In the last several years, the U.S. has been aggressively enforcing laws governing exports and international conduct. This is amply illustrated by the continuing imposition of large penalties on multinational companies for violations of U.S. economic sanctions and export control laws. To stay ahead of the threats, manufacturers can better manage their risk and mitigate costs by adopting a risk-based approach to compliance tailored to their unique method of operations, risk profile, countries of operation, and products sold.
The U.S. government has undertaken a strategy of aggressively enforcing U.S. laws governing extraterritorial conduct. These include the Foreign Corrupt Practices Act (FCPA), economic sanctions largely administered by the Office of Foreign Assets Control (OFAC), and export controls on U.S.-origin goods. These laws underscore the premium that all multinational companies need to place on aggressively identifying and managing regulatory risk, particularly for their international operations.
Many manufacturers—reading the headlines and not the actual changes in the law—have mistakenly concluded that the recent easing of sanctions with regard to Cuba and Iran mean that these countries are “open for business.” This is especially true with regard to their non-U.S. operations, which often have only a hazy understanding of how aggressive and creative the U.S. government is with regard to applying these laws abroad. The reality is, the primary sanctions remain in place for both countries—even for Iran after the announced easing of certain sanctions on January 16, 2016—meaning that the risk of dealing with these countries remains high.
Greater Risk Awareness Leads to Greater Exports and International Compliance
Manufacturers face elevated risk when dealing with large global supply chains, downstream manufacturing by worldwide affiliates, and frequent international trade in U.S.-origin goods, services, and technologies. Multinational business practices also raise concerns, with sales, operations, and joint ventures reaching into countries known for high levels of corruption, industrial espionage, and illegal export diversion.
U.S. laws governing exports and international conduct pose unique risks for manufacturers, especially those in the automotive sector. From the FCPA to ever-changing sanctions and export controls, companies involved in the automotive supply chain face an increasingly complex universe of requirements governing how and where they conduct business overseas. These regimes also shape business decisions at home, with the so-called “deemed export” rule compelling exclusively domestic companies to seek export licenses before disclosing controlled articles, data, software, and technology to their non-U.S. employees. Combined with new disclosure requirements for listed companies and government contractors, the regulatory environment grows more complicated with each passing day.

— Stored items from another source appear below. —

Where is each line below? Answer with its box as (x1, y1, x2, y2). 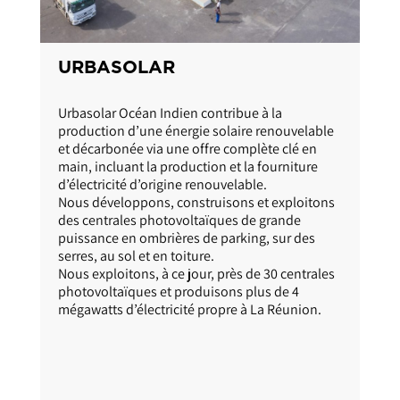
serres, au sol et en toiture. (58, 295, 214, 314)
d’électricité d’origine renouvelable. (58, 223, 267, 243)
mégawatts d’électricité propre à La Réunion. (58, 348, 321, 368)
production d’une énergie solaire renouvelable (58, 170, 334, 189)
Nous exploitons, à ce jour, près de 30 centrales (58, 312, 335, 332)
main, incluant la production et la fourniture (58, 205, 318, 225)
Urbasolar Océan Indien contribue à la (58, 152, 282, 171)
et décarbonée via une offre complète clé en (58, 187, 317, 207)
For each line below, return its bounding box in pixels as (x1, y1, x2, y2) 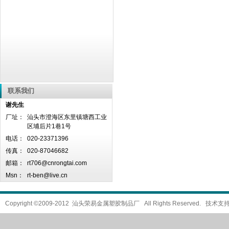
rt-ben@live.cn (27, 172, 67, 179)
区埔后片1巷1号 (27, 123, 71, 130)
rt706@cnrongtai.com (27, 159, 87, 167)
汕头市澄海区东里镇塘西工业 (27, 113, 107, 121)
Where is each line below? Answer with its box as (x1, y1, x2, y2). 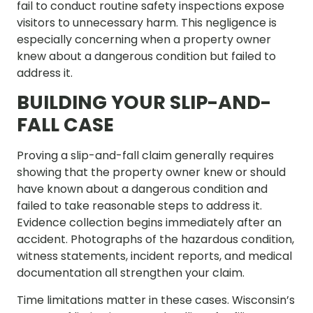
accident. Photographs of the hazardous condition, (17, 231, 294, 248)
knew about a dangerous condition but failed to (17, 48, 276, 64)
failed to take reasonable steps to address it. (17, 198, 262, 214)
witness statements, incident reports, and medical (17, 248, 292, 265)
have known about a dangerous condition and (17, 181, 268, 198)
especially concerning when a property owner (17, 31, 271, 48)
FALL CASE (17, 112, 114, 138)
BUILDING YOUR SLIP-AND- (17, 89, 271, 116)
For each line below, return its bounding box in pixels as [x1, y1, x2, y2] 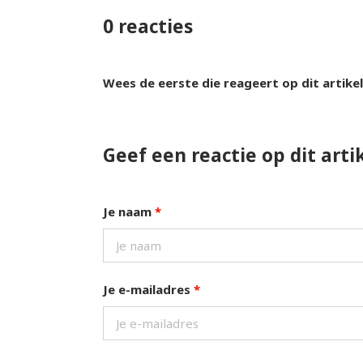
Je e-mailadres [102, 281, 194, 297]
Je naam [102, 203, 155, 220]
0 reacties [102, 14, 193, 39]
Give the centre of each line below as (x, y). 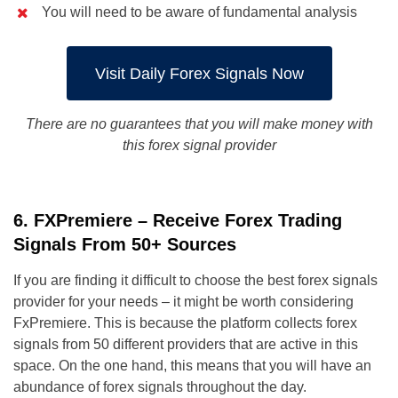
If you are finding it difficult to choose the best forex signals (195, 281)
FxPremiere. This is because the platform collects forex (185, 323)
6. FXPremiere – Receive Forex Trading (178, 221)
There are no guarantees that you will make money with (199, 124)
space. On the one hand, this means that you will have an (192, 366)
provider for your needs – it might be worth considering (183, 302)
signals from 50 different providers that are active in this (186, 345)
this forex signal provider (199, 146)
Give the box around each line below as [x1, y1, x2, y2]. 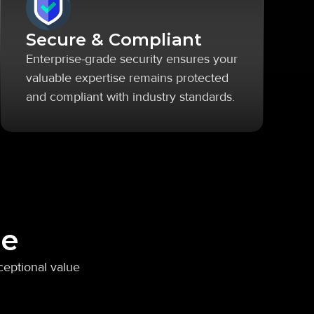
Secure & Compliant [26, 29, 202, 50]
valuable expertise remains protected [26, 70, 228, 86]
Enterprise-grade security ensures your [26, 51, 238, 67]
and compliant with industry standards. [26, 89, 235, 104]
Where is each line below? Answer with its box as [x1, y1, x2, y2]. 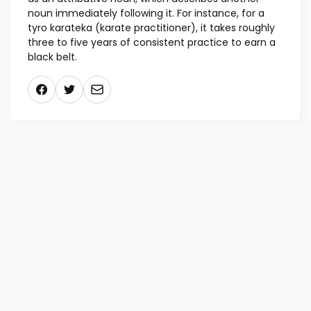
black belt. [28, 50, 77, 65]
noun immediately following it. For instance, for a [28, 6, 264, 21]
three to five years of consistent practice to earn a [28, 35, 276, 50]
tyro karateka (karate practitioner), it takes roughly [28, 21, 275, 35]
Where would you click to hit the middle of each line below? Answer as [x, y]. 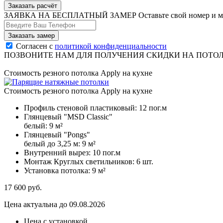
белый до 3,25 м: [53, 144]
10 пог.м [107, 153]
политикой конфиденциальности [111, 46]
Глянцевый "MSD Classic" [68, 117]
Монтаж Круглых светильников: [80, 162]
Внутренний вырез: [58, 153]
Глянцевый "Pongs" [57, 135]
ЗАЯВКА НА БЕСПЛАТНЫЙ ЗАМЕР [71, 15]
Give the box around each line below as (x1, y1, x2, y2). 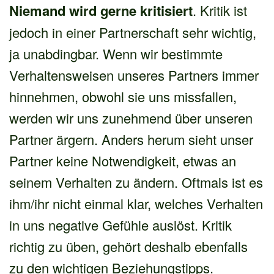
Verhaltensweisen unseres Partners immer (9, 65, 259, 85)
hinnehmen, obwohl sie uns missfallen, (9, 87, 237, 106)
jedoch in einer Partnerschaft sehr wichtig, (9, 23, 256, 42)
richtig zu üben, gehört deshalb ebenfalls (9, 237, 248, 256)
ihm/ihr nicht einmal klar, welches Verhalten (9, 194, 263, 213)
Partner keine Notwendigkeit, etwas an (9, 151, 236, 171)
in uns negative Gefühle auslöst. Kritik (9, 215, 232, 235)
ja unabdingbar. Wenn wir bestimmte (9, 44, 223, 64)
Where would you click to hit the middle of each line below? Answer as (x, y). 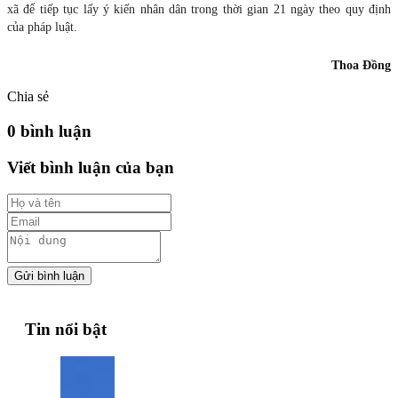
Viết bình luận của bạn (91, 167)
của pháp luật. (42, 28)
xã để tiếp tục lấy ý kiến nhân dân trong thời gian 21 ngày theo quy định (199, 10)
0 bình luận (49, 131)
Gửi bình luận (49, 276)
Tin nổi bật (66, 329)
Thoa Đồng (361, 66)
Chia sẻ (28, 97)
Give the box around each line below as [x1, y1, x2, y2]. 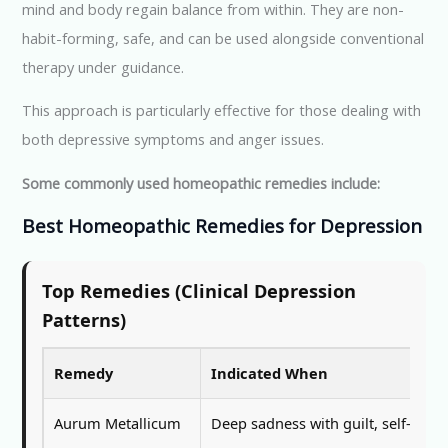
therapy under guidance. [22, 56, 185, 77]
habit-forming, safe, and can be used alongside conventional [22, 27, 425, 48]
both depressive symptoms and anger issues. [22, 129, 325, 150]
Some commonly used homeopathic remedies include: [22, 172, 381, 193]
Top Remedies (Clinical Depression [42, 279, 357, 304]
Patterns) [42, 308, 127, 333]
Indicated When [211, 363, 329, 384]
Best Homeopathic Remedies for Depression [22, 213, 423, 240]
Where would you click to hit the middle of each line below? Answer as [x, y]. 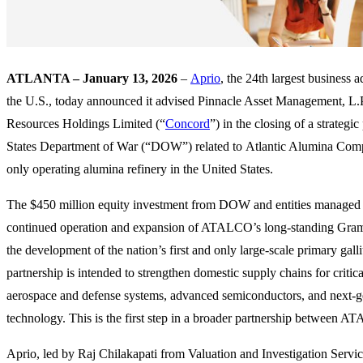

Enforcement trends amplify these risks. In recent years, U.S. government agencies have targeted automotive and automotive supply chain companies under a number of different regulatory regimes, particularly FCPA investigations.
The importance of compliance also is underscored by the 2015 announcement by the Department of Justice that it will require that in investigations, companies identify individuals who participated in the conduct at issue. The goal is to bring an element of personal liability and responsibility into enforcement actions.
Develop a Comprehensive Approach to International Compliance
With U.S. companies increasingly liable for the actions of their overseas agents and affiliates, a risk-based, integrated approach to international compliance offers the best means of identifying, managing, and mitigating these risks. Faced with these challenges, manufacturers should carefully consider how U.S. laws impact behavior both within and outside the United States.
This means identifying and addressing the risks that are likely to arise based on the nature of their business, the places where they conduct business, and the customers they serve. It also means evaluating the degree to which foreign parties — whether subsidiaries, joint ventures, or even contractors — engage in activities that expose their U.S. counterparts to civil and criminal liability. By taking a comprehensive approach, companies can best manage their risk and mitigate costs by conducting periodic risk assessments, crafting tailored internal controls, conducting frequent training, and coordinating common standards across their entire organizations.
The same principles apply in the domestic compliance context. Suppliers need to understand their areas of risk and rigorously monitor and enforce their compliance policies, procedures, and codes of conduct. Conducting periodic internal reviews, reviewing and updating written policies and procedures, and updating and enhancing training programs are all components of a robust compliance program. Encouraging your employees to report any improper, unethical, or illegal conduct is critical to uncovering any potential fraud within your organization. Clearly delineating responsibility for compliance with various policies and internal controls ensures accountability.